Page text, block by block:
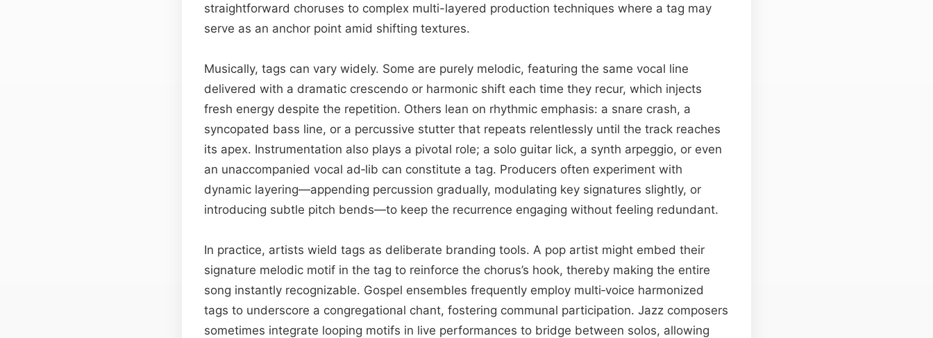
straightforward choruses to complex multi-layered production techniques where a tag may
serve as an anchor point amid shifting textures.
Musically, tags can vary widely. Some are purely melodic, featuring the same vocal line
delivered with a dramatic crescendo or harmonic shift each time they recur, which injects
fresh energy despite the repetition. Others lean on rhythmic emphasis: a snare crash, a
syncopated bass line, or a percussive stutter that repeats relentlessly until the track reaches
its apex. Instrumentation also plays a pivotal role; a solo guitar lick, a synth arpeggio, or even
an unaccompanied vocal ad‑lib can constitute a tag. Producers often experiment with
dynamic layering—appending percussion gradually, modulating key signatures slightly, or
introducing subtle pitch bends—to keep the recurrence engaging without feeling redundant.
In practice, artists wield tags as deliberate branding tools. A pop artist might embed their
signature melodic motif in the tag to reinforce the chorus’s hook, thereby making the entire
song instantly recognizable. Gospel ensembles frequently employ multi‑voice harmonized
tags to underscore a congregational chant, fostering communal participation. Jazz composers
sometimes integrate looping motifs in live performances to bridge between solos, allowing
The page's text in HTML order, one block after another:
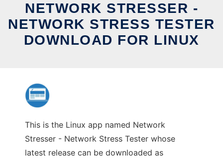
NETWORK STRESSER -
NETWORK STRESS TESTER
DOWNLOAD FOR LINUX
This is the Linux app named Network
Stresser - Network Stress Tester whose
latest release can be downloaded as
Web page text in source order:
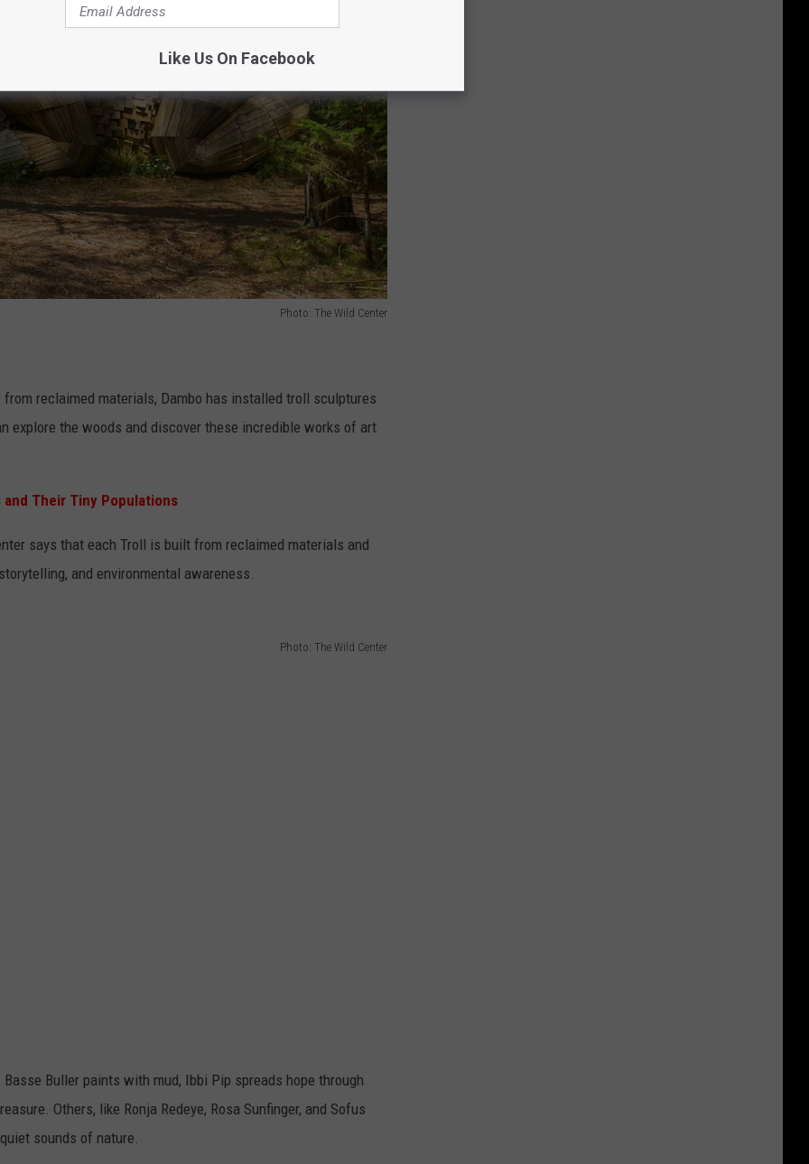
========
**What to do:**
Copy the entries above exactly, but only from the line holding "straightforward choruses to" through the line holding "syncopated bass line, or", both included.

**Exercise result:**
straightforward choruses to complex multi-layered production techniques where a tag may
serve as an anchor point amid shifting textures.
Musically, tags can vary widely. Some are purely melodic, featuring the same vocal line
delivered with a dramatic crescendo or harmonic shift each time they recur, which injects
fresh energy despite the repetition. Others lean on rhythmic emphasis: a snare crash, a
syncopated bass line, or a percussive stutter that repeats relentlessly until the track reaches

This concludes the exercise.